Conservation Genetics of the Far Eastern Leopard (Panthera pardus orientalis)

O. Uphyrkina, D. Miquelle, H. Quigley, C. Driscoll, and S. J. O'Brien

From the Laboratory of Genomic Diversity, National Cancer Institute, Frederick, MD 21702-1201 (Olga Uphyrkina and Stephen J. O'Brien); Wildlife Conservation Society, Bozeman, MT 59719-0970 (Dale Miquelle and Howard Quigley); and SAIC, National Cancer Institute, Frederick, MD 21702-1201 (Carlos Driscoll).

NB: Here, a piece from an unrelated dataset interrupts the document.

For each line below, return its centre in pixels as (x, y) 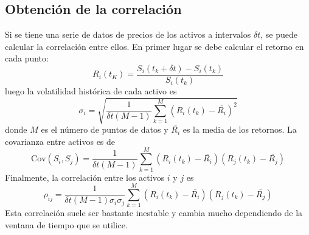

Olga Uphyrkina is currently at the Laboratory of Evolutionary Zoology and Genetics, Institute Biology and Soil Sciences, Russian Academy of Sciences, Vladivostok 690022, Russia.

Address correspondence to Stephen J. O'Brien at the address above, or e-mail: obrien{at}ncifcrf.gov.

The Far Eastern or Amur leopard (Panthera pardus orientalis) survives today as a tiny relict population of 25–40 individuals in the Russian Far East. The population descends from a 19th-century northeastern Asian subspecies whose range extended over southeastern Russia, the Korean peninsula, and northeastern China. A molecular genetic survey of nuclear microsatellite and mitochondrial DNA (mtDNA) sequence variation validates subspecies distinctiveness but also reveals a markedly reduced level of genetic variation. The amount of genetic diversity measured is the lowest among leopard subspecies and is comparable to the genetically depleted Florida panther and Asiatic lion populations. When considered in the context of nonphysiological perils that threaten small populations (e.g., chance mortality, poaching, climatic extremes, and infectious disease), the genetic and demographic data indicate a critically diminished wild population under severe threat of extinction. An established captive population of P. p. orientalis displays much higher diversity than the wild population sample, but nearly all captive individuals are derived from a history of genetic admixture with the adjacent Chinese subspecies, P. p. japonensis. The conservation management implications of potential restoration/augmentation of the wild population with immigrants from the captive population are discussed.